◆ **What is being asked**:
Below is a set of entries. Reproduce exactly the lines from the one containing "A massa depositada" through the end, both included.

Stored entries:
Start of Block

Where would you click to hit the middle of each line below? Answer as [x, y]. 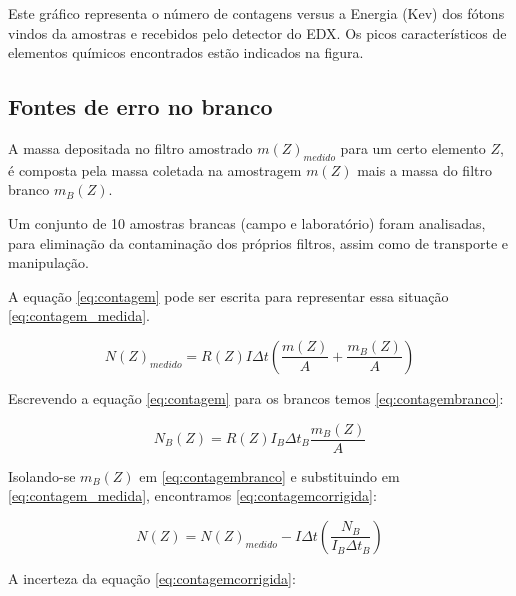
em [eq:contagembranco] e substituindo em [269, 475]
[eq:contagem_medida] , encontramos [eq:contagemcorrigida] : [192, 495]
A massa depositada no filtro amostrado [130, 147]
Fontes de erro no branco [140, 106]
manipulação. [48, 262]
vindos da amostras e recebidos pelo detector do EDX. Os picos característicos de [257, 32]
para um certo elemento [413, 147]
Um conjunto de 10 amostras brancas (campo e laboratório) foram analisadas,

End of Block

◆ **Written solution**:
A massa depositada no filtro amostrado [130, 147]
Fontes de erro no branco [140, 106]
manipulação. [48, 262]
vindos da amostras e recebidos pelo detector do EDX. Os picos característicos de [257, 32]
para um certo elemento [413, 147]
Um conjunto de 10 amostras brancas (campo e laboratório) foram analisadas,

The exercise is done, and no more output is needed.